And yes, in answer to Adrian, you can get queues where the M49 joins the M5 on summer Friday/Saturday, but they wouldn't affect commuters from Wales using the new M49 junction.   

As a commuter to Aztec West, the point I was trying to make is that it is the jammed up section of the M4 around Newport (typically from J28 to J23a) is what makes the train an attractive mode for me to travel to work.  Park and ride at STJ or Pilning wouldn't help me, but a station at Aztec West would.  The other thing that would make a difference is an increase in the frequency of the stopping service to half hourly or better.  Although I have no evidence, I would expect it is particularly people working in North Bristol who are buying houses in Wales and commuting over the bridge.
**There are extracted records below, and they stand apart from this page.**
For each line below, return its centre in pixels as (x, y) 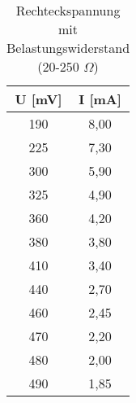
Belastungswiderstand (68, 48)
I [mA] (100, 99)
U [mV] (38, 99)
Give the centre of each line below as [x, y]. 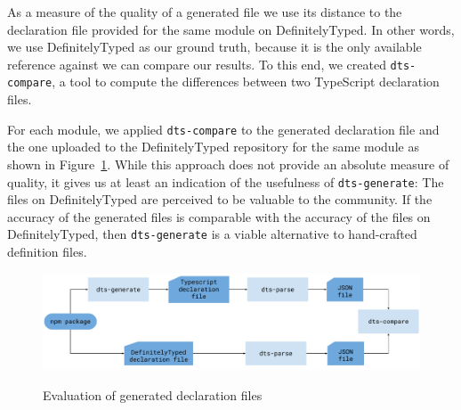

I first commuted over the old Severn Bridge in the early 1990s, and jams were the exception rather than the rule.  It doesn't take much to cause gridlock now, and with the projected growth following the removal of the tolls I reckon the jams will continue to get steadily worse, and there will be more and more people like me who aim to avoid using the M4 altogether for the peak hour commute.

I do think there is a good case for adding more parking space at Severn Tunnel Junction on the south side of the tracks, but I reckon this will be of most benefit to people living in the Magor / Caldicot / Usk area who need to travel to central Bristol.   The new open access operator might consider stopping their trains at Severn Tunnel Junction too.  It's not convenient to get from STJ to London - except when the 0730 Cardiff - Portsmouth is short-formed and the 0629 SWA - PAD routinely stops there.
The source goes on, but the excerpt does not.